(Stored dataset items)
:::

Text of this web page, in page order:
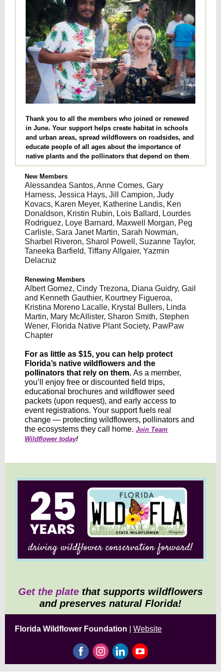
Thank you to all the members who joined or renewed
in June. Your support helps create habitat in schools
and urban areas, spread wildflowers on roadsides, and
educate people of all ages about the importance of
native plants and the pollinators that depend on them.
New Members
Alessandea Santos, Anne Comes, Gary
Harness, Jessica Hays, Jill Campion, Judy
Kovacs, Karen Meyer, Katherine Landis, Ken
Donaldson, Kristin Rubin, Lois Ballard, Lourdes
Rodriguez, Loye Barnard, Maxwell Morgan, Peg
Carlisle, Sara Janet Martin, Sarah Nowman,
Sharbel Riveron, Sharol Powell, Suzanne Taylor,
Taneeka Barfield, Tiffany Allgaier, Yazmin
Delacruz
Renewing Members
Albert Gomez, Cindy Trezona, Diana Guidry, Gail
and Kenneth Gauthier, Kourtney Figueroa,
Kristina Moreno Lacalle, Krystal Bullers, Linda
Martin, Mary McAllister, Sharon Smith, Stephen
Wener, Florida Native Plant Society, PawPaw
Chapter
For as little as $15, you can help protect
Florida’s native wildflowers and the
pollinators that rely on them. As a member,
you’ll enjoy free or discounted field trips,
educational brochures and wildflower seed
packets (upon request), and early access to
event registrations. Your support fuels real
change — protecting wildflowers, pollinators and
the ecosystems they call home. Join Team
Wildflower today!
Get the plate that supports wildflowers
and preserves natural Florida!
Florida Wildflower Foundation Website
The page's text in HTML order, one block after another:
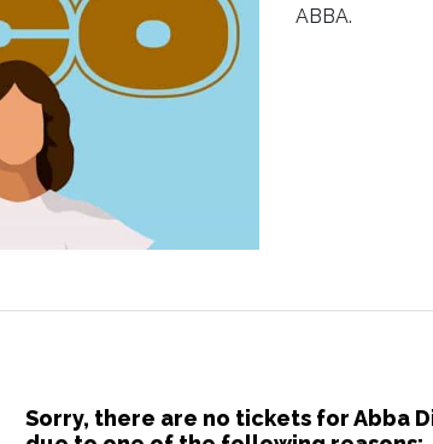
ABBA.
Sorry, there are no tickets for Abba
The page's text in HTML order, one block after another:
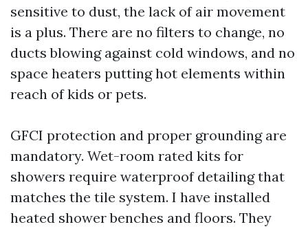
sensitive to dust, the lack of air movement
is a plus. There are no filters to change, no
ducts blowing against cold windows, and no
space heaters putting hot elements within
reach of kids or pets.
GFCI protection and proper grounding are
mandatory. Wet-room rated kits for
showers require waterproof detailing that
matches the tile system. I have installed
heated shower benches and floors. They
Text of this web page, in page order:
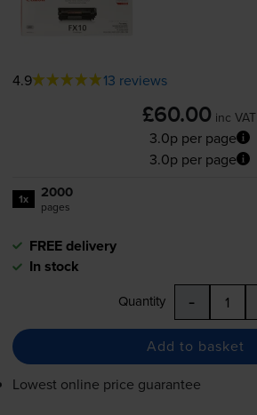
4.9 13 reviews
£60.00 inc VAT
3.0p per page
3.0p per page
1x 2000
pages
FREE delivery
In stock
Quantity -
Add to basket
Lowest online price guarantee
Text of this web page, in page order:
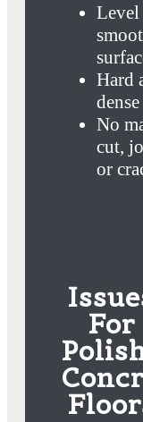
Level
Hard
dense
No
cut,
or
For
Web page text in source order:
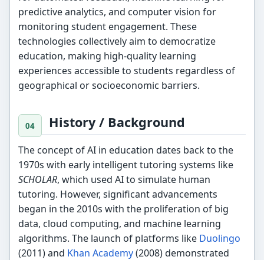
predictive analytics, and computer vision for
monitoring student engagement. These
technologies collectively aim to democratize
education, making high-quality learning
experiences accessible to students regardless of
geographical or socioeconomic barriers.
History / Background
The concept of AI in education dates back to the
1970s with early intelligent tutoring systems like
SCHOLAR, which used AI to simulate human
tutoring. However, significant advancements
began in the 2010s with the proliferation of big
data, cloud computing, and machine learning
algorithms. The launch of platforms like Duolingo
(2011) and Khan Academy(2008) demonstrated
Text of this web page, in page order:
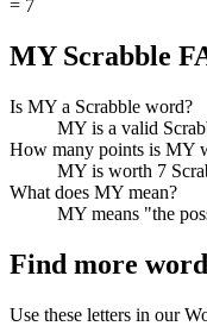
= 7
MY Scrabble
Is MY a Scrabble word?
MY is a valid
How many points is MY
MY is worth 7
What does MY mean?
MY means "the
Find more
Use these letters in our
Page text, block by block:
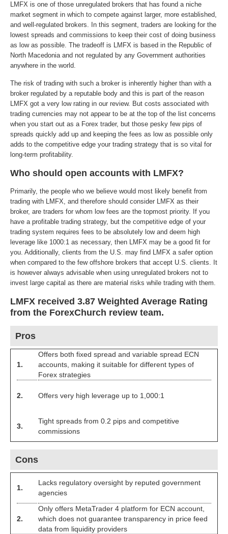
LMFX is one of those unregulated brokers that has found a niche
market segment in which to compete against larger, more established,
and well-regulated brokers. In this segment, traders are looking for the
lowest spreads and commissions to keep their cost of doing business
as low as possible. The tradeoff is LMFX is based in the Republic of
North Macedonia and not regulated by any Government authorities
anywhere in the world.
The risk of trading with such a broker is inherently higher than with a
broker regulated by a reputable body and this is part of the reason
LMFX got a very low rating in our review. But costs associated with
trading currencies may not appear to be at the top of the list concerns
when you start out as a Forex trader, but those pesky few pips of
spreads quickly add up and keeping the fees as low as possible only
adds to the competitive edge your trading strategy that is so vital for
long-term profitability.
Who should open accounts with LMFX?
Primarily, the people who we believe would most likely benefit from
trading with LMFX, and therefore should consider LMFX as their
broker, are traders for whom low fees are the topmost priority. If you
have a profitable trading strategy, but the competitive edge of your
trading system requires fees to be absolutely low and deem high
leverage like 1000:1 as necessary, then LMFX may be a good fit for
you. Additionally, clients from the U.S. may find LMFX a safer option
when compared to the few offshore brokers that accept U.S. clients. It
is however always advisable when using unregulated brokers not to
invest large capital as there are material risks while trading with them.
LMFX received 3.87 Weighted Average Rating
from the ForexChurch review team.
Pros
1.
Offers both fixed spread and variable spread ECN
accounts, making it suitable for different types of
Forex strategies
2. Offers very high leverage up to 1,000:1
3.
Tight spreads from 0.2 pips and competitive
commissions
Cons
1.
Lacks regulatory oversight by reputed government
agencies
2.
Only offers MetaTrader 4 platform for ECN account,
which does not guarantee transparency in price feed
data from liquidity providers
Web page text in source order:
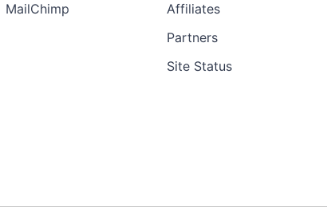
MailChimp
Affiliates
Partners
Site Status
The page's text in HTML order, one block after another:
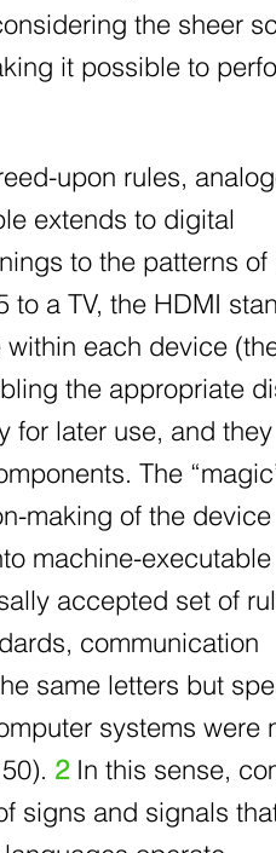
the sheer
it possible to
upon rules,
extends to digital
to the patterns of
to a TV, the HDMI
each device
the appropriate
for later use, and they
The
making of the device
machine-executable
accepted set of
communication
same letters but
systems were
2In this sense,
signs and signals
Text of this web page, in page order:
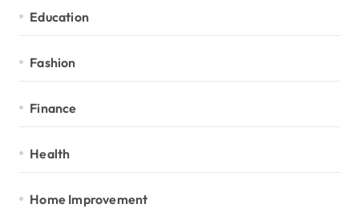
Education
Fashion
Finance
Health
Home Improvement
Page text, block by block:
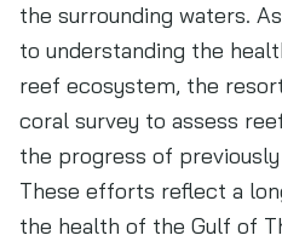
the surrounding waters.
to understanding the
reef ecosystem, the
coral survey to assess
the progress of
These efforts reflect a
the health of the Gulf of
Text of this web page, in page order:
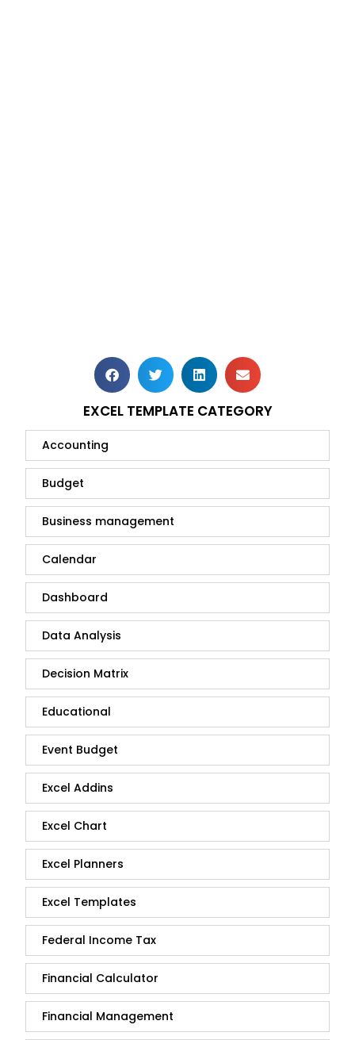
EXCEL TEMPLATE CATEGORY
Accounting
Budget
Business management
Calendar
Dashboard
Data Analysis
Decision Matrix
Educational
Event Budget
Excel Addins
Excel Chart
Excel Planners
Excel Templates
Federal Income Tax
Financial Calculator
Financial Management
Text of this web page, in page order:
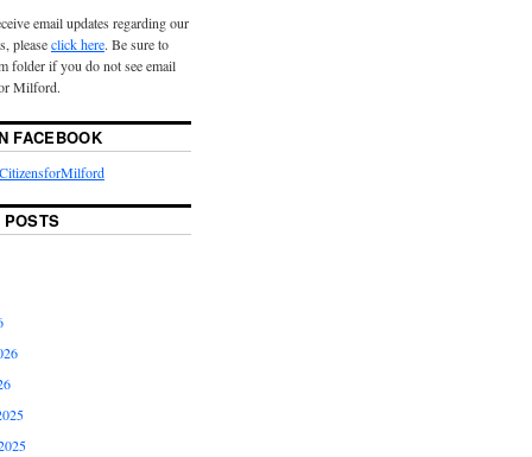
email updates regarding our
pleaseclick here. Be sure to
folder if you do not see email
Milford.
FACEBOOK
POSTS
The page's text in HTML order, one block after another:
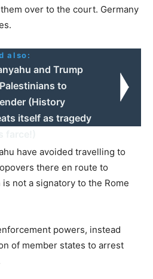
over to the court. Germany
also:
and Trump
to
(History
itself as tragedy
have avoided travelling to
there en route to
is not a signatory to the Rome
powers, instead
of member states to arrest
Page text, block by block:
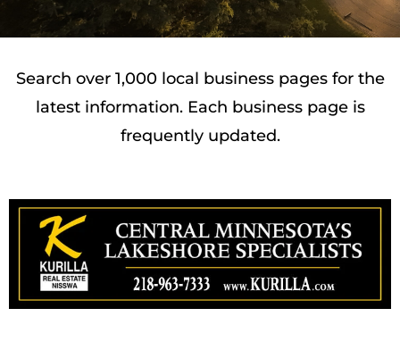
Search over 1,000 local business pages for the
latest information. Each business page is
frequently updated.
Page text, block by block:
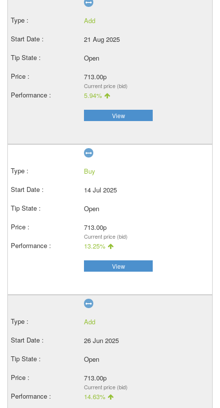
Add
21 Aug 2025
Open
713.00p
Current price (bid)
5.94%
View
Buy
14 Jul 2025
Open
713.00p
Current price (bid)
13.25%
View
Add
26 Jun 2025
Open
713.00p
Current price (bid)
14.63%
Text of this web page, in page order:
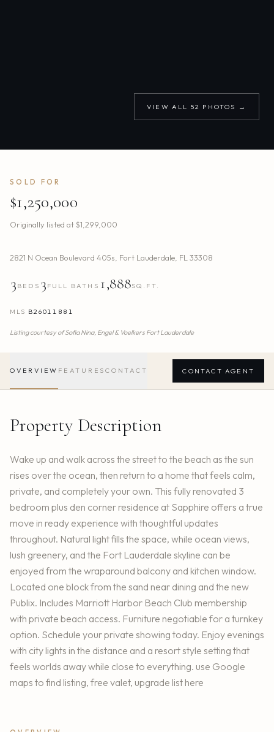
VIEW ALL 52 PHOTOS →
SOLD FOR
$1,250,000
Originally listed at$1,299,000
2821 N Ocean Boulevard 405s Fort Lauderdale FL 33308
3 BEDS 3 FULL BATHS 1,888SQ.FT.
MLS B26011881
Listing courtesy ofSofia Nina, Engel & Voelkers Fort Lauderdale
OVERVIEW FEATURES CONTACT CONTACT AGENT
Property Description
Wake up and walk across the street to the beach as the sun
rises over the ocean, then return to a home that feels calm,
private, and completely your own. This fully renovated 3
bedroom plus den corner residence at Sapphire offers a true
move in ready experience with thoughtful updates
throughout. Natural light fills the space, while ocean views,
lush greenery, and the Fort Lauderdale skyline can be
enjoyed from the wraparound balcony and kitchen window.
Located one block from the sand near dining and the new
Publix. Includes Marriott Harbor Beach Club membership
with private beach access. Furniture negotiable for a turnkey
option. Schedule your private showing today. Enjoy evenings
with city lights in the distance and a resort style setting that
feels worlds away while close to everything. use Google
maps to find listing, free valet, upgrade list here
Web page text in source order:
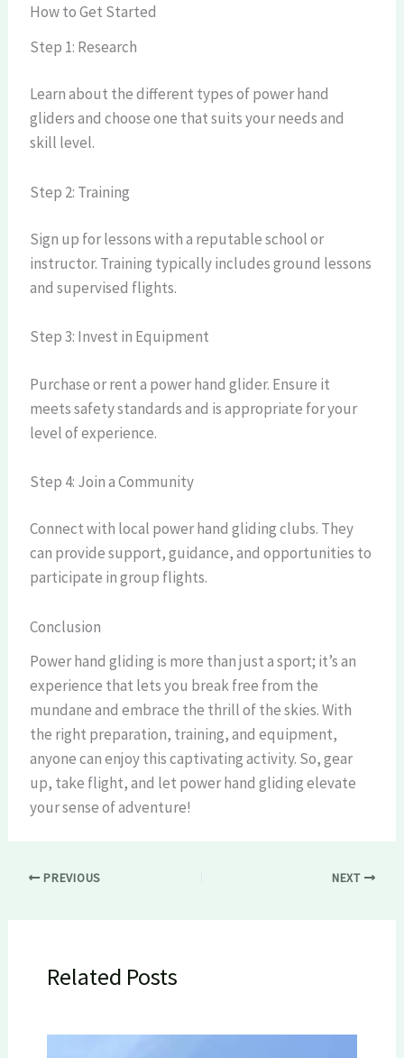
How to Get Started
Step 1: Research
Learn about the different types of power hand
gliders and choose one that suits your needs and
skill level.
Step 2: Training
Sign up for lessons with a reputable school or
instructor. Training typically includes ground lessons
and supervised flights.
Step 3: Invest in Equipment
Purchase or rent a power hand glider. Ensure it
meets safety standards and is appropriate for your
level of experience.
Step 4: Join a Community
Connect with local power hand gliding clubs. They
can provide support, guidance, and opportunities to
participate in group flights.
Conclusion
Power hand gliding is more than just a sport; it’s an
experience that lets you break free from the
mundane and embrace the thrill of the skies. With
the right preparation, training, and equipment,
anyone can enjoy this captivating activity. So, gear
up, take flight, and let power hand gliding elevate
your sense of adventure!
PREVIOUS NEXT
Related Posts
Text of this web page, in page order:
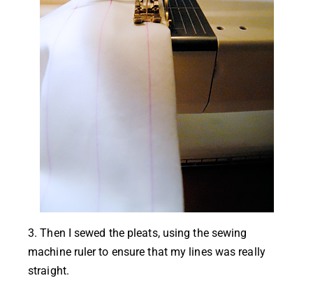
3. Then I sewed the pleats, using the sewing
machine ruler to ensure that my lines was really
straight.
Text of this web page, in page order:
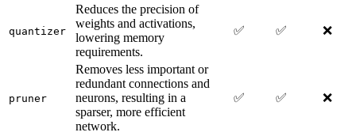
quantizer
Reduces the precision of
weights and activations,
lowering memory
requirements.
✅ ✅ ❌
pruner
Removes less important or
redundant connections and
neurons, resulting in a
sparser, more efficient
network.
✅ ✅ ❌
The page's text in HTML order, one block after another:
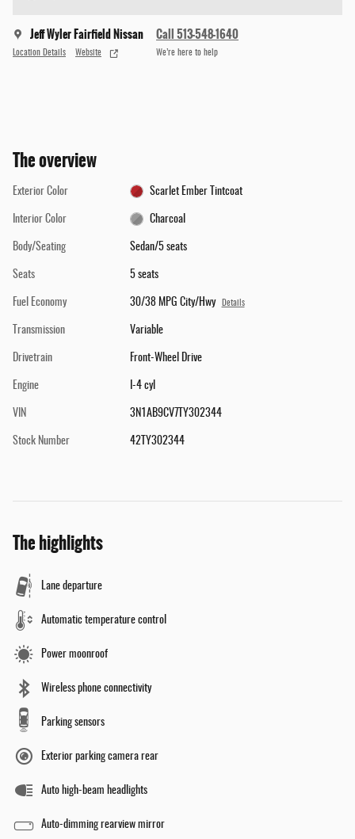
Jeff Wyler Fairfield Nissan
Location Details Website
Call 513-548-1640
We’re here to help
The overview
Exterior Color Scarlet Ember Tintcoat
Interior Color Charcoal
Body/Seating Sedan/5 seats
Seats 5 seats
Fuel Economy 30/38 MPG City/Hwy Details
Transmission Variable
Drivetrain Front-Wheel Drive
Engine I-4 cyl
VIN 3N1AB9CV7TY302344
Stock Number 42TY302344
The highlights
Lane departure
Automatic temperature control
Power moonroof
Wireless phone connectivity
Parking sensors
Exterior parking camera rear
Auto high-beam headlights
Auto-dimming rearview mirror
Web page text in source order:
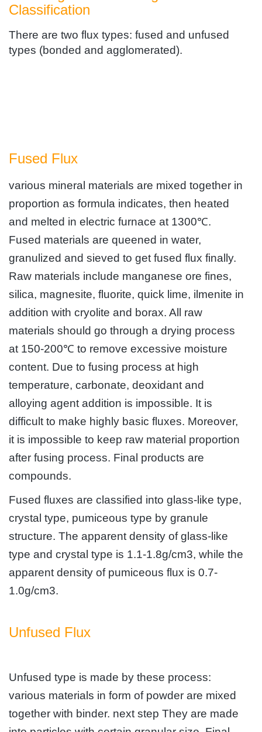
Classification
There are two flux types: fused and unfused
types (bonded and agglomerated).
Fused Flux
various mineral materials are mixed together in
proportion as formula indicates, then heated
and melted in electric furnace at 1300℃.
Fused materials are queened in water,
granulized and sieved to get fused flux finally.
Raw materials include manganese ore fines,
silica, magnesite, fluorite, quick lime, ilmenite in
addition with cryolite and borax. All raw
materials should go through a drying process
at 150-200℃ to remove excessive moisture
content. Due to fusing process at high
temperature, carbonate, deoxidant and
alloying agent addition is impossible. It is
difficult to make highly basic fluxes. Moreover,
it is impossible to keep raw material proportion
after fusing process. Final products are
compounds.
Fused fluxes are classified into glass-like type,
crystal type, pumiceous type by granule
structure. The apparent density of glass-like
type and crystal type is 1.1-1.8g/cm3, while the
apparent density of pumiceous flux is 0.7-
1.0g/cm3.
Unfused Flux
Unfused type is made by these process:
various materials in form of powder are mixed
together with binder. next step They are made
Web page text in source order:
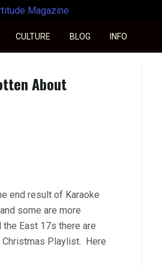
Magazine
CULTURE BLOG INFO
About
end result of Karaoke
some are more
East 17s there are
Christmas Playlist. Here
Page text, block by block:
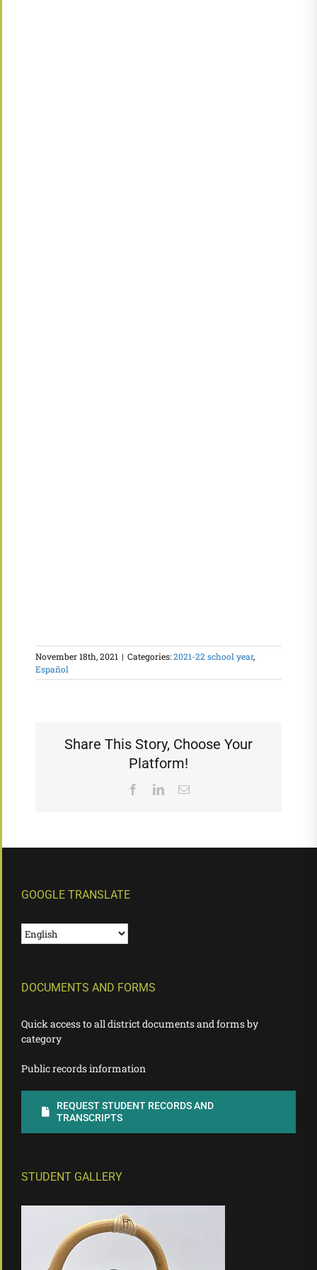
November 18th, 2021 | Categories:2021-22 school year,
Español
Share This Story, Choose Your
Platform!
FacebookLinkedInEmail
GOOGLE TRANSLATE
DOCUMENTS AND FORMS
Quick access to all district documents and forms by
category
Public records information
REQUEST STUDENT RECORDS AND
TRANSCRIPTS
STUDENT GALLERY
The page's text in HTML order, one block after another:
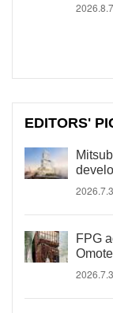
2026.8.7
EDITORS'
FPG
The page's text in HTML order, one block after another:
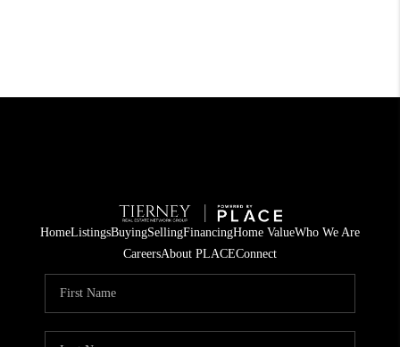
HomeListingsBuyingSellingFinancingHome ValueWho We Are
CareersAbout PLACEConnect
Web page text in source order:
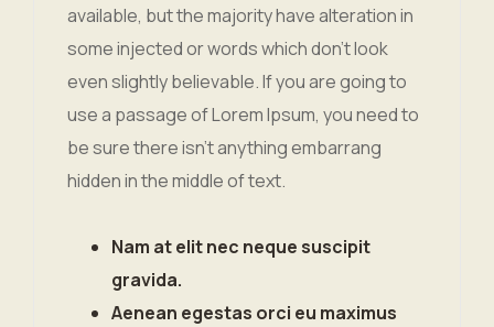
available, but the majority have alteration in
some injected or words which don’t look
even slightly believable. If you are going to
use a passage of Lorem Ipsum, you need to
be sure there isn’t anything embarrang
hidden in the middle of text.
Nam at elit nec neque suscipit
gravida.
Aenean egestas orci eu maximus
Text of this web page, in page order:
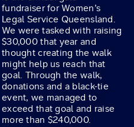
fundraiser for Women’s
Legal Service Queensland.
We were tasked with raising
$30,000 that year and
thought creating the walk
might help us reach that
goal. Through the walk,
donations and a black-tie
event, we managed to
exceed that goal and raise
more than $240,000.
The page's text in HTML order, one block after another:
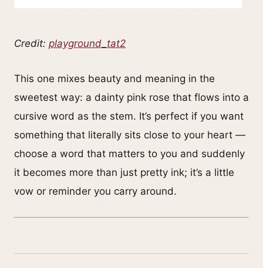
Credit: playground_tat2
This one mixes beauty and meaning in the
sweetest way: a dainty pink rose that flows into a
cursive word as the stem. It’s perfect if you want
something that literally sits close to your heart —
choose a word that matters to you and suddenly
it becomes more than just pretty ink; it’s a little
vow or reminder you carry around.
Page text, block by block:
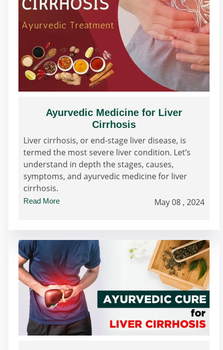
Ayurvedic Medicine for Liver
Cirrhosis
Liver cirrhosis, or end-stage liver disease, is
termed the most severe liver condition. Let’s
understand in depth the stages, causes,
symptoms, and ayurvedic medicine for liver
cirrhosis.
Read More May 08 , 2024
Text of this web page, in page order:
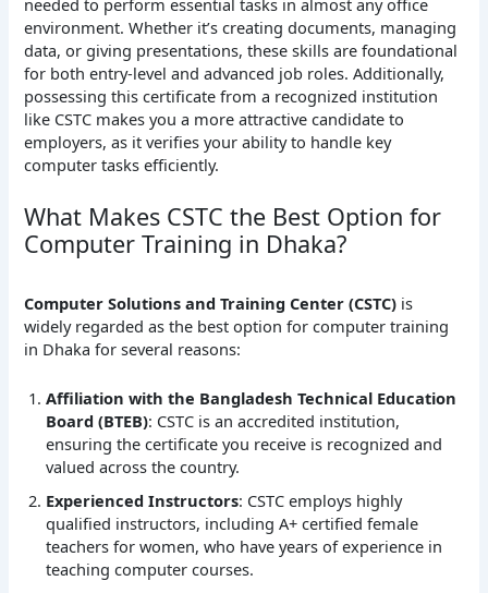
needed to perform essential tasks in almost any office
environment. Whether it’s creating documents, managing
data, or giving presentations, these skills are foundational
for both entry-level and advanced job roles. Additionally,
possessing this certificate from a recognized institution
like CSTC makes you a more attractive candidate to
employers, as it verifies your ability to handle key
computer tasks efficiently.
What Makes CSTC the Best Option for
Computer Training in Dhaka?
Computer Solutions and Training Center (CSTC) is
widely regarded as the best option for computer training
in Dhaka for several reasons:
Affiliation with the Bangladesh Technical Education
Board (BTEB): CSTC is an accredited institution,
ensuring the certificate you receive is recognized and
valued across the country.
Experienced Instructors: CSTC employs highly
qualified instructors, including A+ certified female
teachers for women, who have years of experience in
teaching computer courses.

:::

Print exactly the lines from the first line of the records above through the line containing "Sharbel Riveron, Sharol", both included, and leave the pictures out.

Text of this web page, in page order:
Thank you to all the members who joined or renewed
in June. Your support helps create habitat in schools
and urban areas, spread wildflowers on roadsides, and
educate people of all ages about the importance of
native plants and the pollinators that depend on them.
New Members
Alessandea Santos, Anne Comes, Gary
Harness, Jessica Hays, Jill Campion, Judy
Kovacs, Karen Meyer, Katherine Landis, Ken
Donaldson, Kristin Rubin, Lois Ballard, Lourdes
Rodriguez, Loye Barnard, Maxwell Morgan, Peg
Carlisle, Sara Janet Martin, Sarah Nowman,
Sharbel Riveron, Sharol Powell, Suzanne Taylor,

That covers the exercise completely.